World Start here, I think. I had a flash of a notion that if Trump tried to go to his third term I would protest the shit out of that. Head to DC, scream. But then I looked at me and mine and saw all the work to do right here. There’s suffering, addiction, violence, assertion of dominance in every scene, but also compassion, patience, and a willingness to try and understand. It’s a new year, Gregorianly, but I prefer to believe the true new year comes later--more on that below--and I’m observing more and more. The writer’s default setting.
WooWoo The Astrological New Year begins in Aries--wee Spring--late March. Forget Gregory and get lunar. Last night’s Cancer full moon really came for me, I don’t know about you. There was conflict and then a deep nesting. I knew my home was precious and I dedicated time to cleaning and culling, making way. If I make room now, Aries will show me what the new, Springy me would like to try next.

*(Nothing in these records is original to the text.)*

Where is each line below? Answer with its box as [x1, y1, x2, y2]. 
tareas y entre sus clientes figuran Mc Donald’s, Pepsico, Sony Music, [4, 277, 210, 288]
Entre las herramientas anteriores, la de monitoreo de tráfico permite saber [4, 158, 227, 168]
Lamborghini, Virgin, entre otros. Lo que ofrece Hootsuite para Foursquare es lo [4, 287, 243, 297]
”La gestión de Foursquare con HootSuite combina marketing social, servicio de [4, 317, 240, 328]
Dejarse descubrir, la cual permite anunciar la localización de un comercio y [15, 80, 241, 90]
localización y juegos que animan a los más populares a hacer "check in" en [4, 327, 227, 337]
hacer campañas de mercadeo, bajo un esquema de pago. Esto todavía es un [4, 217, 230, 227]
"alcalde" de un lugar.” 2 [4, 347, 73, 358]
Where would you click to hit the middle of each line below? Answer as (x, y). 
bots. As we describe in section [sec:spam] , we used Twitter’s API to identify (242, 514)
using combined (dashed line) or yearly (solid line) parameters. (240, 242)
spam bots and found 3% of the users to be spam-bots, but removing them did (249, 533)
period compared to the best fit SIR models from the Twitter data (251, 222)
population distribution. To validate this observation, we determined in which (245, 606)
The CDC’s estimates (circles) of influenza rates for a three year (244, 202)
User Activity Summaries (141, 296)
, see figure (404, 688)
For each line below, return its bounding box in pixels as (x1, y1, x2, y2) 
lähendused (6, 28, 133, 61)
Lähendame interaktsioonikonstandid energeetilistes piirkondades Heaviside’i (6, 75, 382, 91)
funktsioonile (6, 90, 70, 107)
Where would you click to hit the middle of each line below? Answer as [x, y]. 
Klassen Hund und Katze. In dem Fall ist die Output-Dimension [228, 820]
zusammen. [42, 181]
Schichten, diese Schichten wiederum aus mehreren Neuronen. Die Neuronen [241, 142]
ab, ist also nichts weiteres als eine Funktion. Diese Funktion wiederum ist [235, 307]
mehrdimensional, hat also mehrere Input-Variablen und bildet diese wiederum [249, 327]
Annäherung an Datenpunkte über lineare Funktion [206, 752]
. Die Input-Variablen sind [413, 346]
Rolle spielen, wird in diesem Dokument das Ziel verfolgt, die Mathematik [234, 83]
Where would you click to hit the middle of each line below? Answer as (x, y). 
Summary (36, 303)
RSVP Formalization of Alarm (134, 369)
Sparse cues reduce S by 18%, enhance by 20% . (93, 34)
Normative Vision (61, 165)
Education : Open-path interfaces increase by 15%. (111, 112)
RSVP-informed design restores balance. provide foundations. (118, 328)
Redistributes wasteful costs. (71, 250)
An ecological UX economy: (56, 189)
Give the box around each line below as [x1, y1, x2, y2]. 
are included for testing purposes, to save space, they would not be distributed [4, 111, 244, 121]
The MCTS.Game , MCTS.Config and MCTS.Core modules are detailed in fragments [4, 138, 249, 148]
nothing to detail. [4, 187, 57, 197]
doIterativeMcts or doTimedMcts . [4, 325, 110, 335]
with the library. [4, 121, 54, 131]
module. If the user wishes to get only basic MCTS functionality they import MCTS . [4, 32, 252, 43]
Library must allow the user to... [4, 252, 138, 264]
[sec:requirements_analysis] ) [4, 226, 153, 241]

Words Here’s a little dream scene from MY NOVEL, DAMN IT
It’s like a hand in a leather glove on his arm. Max is dreaming a winter scene, that he’s driving in the snow with his father and AJ, and they can’t see a thing. Alex is wearing black driving gloves, something he’d never do, and the radio is off—another thing that would never happen. His parents are music people. The Saab smells clean, smokeless. It’s bumping along Mayfly Drive towards town, and his father is clutching the wheel tight. Max is in the passenger seat, AJ in the back. He doesn’t know why they are driving, when they could just stay safe at home, but then AJ starts asking questions.
“Why would he hit you? Why would he kick us out? We’re his family.”

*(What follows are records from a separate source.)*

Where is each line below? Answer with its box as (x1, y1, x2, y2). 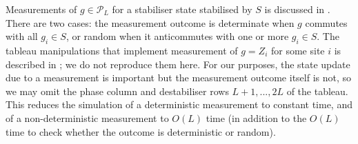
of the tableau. (286, 83, 348, 98)
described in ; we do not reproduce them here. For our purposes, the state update (6, 56, 350, 71)
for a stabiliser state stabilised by (112, 2, 252, 16)
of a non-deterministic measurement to (6, 110, 169, 125)
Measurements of (6, 2, 77, 16)
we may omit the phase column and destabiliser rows (6, 83, 229, 98)
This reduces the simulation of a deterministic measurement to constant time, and (6, 97, 352, 112)
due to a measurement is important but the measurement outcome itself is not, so (6, 70, 352, 85)
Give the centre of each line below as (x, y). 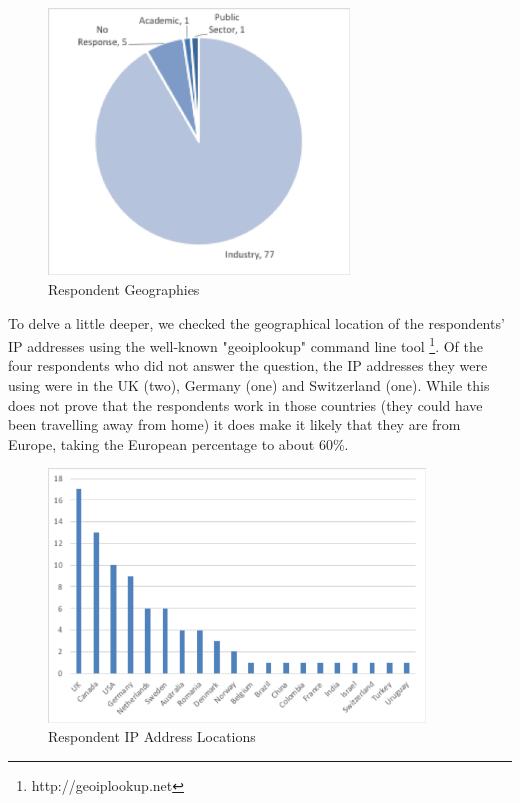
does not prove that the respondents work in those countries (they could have (245, 404)
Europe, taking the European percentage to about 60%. (178, 443)
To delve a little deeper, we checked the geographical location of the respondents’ (256, 322)
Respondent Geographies (124, 288)
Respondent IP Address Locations (152, 736)
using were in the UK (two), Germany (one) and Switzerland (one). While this (249, 384)
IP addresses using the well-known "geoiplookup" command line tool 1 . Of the (245, 344)
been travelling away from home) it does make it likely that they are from (234, 424)
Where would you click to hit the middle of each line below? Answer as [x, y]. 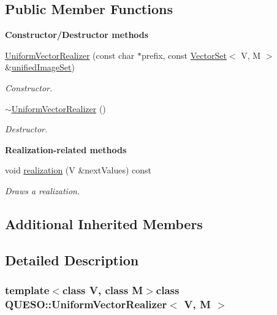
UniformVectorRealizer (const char [70, 55]
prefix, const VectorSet [184, 55]
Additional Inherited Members [104, 223]
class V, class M [103, 290]
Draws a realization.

“Because he’s a bad man, son,” Alex says, wincing when the car hits a slick and slides toward the woods to their right. “Your grandfather is a drunk and a bad man.”
Max braces his hand on the middle console and the car corrects into the center of the lane again. He doesn’t know much about his grandfather, but knows they live in his house, and that he’s been dead for a long time. None of the boys have ever met him, but Moira once told Max that he has his grey eyes. “That’s the rarest color, you know,” she told him, stroking his black hair in the sun, “and the only beautiful thing about that old man. You’re lucky.”
The ride goes quiet. Deathly silent, in that way snow hushes all the world when it comes down like this. Even though Max knows the answer, he wants to break the silence with the question, “What color are Papa’s eyes?” But then he doesn’t have to, for they bumble around a curve, and a black bear appears in the road. It’s this giant dark hole in all the white, and if Max could make out its eyes, they’d be wide with fear. Alex hits the brakes, too hard, and the Saab slides and skids. The bear runs heavily toward the woods. AJ gasps, Alex yells shit, and Max feels his father’s leather-gloved hand grab his forearm.
Wonder Yeah, Spring Cleaning is a thing we invented, but what can you donate away now, to make room?